MATERIAL FOR THIS EXERCISE:
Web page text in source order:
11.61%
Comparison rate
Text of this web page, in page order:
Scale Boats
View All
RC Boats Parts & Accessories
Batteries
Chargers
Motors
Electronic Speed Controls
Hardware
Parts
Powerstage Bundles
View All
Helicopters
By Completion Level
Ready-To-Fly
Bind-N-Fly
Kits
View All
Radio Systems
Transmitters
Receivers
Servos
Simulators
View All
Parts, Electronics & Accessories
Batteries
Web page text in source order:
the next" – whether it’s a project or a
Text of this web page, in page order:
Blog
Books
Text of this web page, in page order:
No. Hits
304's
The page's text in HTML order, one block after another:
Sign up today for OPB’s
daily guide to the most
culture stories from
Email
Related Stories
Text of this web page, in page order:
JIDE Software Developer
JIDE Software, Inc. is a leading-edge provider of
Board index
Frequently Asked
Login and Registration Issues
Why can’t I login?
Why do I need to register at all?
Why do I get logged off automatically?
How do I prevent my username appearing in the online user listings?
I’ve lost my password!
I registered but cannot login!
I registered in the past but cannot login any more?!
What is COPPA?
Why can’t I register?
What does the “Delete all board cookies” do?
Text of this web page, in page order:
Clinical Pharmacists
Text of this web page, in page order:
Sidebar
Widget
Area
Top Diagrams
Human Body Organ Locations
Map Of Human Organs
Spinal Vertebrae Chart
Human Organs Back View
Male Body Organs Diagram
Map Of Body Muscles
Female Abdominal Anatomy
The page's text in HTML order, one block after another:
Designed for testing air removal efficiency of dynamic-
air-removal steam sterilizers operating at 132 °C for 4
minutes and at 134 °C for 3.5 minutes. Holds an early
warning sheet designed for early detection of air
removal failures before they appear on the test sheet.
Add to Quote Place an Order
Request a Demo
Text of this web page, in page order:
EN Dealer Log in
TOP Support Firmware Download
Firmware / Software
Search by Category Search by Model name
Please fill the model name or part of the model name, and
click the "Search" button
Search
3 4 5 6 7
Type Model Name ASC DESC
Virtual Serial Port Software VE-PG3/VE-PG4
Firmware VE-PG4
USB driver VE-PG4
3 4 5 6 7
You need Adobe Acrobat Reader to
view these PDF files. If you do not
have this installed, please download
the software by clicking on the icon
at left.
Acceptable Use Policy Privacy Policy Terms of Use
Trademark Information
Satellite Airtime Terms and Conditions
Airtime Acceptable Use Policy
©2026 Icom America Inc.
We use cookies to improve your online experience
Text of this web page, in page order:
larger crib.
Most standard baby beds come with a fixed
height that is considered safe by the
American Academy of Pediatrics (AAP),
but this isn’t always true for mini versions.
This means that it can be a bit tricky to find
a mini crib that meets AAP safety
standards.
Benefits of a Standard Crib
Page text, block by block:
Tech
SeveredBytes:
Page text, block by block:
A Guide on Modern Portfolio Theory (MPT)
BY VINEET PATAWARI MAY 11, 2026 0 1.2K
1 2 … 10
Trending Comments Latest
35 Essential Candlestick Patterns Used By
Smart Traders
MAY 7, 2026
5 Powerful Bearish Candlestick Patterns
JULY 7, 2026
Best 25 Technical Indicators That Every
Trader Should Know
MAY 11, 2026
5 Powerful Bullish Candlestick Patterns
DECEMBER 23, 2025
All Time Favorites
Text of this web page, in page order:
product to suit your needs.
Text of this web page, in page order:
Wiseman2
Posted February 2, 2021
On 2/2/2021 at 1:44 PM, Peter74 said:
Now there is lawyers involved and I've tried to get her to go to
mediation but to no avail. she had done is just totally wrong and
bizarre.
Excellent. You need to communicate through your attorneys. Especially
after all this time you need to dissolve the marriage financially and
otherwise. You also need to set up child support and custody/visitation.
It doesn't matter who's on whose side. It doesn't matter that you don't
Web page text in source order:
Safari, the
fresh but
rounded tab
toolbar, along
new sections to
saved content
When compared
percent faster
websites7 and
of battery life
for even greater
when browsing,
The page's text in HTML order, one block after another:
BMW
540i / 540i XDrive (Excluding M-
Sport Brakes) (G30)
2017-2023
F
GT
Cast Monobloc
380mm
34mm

EXERCISE: Can you restate every record above word for word?

RESPONSE BELOW:
Web page text in source order:
11.61%
Comparison rate
Text of this web page, in page order:
Scale Boats
View All
RC Boats Parts & Accessories
Batteries
Chargers
Motors
Electronic Speed Controls
Hardware
Parts
Powerstage Bundles
View All
Helicopters
By Completion Level
Ready-To-Fly
Bind-N-Fly
Kits
View All
Radio Systems
Transmitters
Receivers
Servos
Simulators
View All
Parts, Electronics & Accessories
Batteries
Web page text in source order:
the next" – whether it’s a project or a
Text of this web page, in page order:
Blog
Books
Text of this web page, in page order:
No. Hits
304's
The page's text in HTML order, one block after another:
Sign up today for OPB’s
daily guide to the most
culture stories from
Email
Related Stories
Text of this web page, in page order:
JIDE Software Developer
JIDE Software, Inc. is a leading-edge provider of
Board index
Frequently Asked
Login and Registration Issues
Why can’t I login?
Why do I need to register at all?
Why do I get logged off automatically?
How do I prevent my username appearing in the online user listings?
I’ve lost my password!
I registered but cannot login!
I registered in the past but cannot login any more?!
What is COPPA?
Why can’t I register?
What does the “Delete all board cookies” do?
Text of this web page, in page order:
Clinical Pharmacists
Text of this web page, in page order:
Sidebar
Widget
Area
Top Diagrams
Human Body Organ Locations
Map Of Human Organs
Spinal Vertebrae Chart
Human Organs Back View
Male Body Organs Diagram
Map Of Body Muscles
Female Abdominal Anatomy
The page's text in HTML order, one block after another:
Designed for testing air removal efficiency of dynamic-
air-removal steam sterilizers operating at 132 °C for 4
minutes and at 134 °C for 3.5 minutes. Holds an early
warning sheet designed for early detection of air
removal failures before they appear on the test sheet.
Add to Quote Place an Order
Request a Demo
Text of this web page, in page order:
EN Dealer Log in
TOP Support Firmware Download
Firmware / Software
Search by Category Search by Model name
Please fill the model name or part of the model name, and
click the "Search" button
Search
3 4 5 6 7
Type Model Name ASC DESC
Virtual Serial Port Software VE-PG3/VE-PG4
Firmware VE-PG4
USB driver VE-PG4
3 4 5 6 7
You need Adobe Acrobat Reader to
view these PDF files. If you do not
have this installed, please download
the software by clicking on the icon
at left.
Acceptable Use Policy Privacy Policy Terms of Use
Trademark Information
Satellite Airtime Terms and Conditions
Airtime Acceptable Use Policy
©2026 Icom America Inc.
We use cookies to improve your online experience
Text of this web page, in page order:
larger crib.
Most standard baby beds come with a fixed
height that is considered safe by the
American Academy of Pediatrics (AAP),
but this isn’t always true for mini versions.
This means that it can be a bit tricky to find
a mini crib that meets AAP safety
standards.
Benefits of a Standard Crib
Page text, block by block:
Tech
SeveredBytes:
Page text, block by block:
A Guide on Modern Portfolio Theory (MPT)
BY VINEET PATAWARI MAY 11, 2026 0 1.2K
1 2 … 10
Trending Comments Latest
35 Essential Candlestick Patterns Used By
Smart Traders
MAY 7, 2026
5 Powerful Bearish Candlestick Patterns
JULY 7, 2026
Best 25 Technical Indicators That Every
Trader Should Know
MAY 11, 2026
5 Powerful Bullish Candlestick Patterns
DECEMBER 23, 2025
All Time Favorites
Text of this web page, in page order:
product to suit your needs.
Text of this web page, in page order:
Wiseman2
Posted February 2, 2021
On 2/2/2021 at 1:44 PM, Peter74 said:
Now there is lawyers involved and I've tried to get her to go to
mediation but to no avail. she had done is just totally wrong and
bizarre.
Excellent. You need to communicate through your attorneys. Especially
after all this time you need to dissolve the marriage financially and
otherwise. You also need to set up child support and custody/visitation.
It doesn't matter who's on whose side. It doesn't matter that you don't
Web page text in source order:
Safari, the
fresh but
rounded tab
toolbar, along
new sections to
saved content
When compared
percent faster
websites7 and
of battery life
for even greater
when browsing,
The page's text in HTML order, one block after another:
BMW
540i / 540i XDrive (Excluding M-
Sport Brakes) (G30)
2017-2023
F
GT
Cast Monobloc
380mm
34mm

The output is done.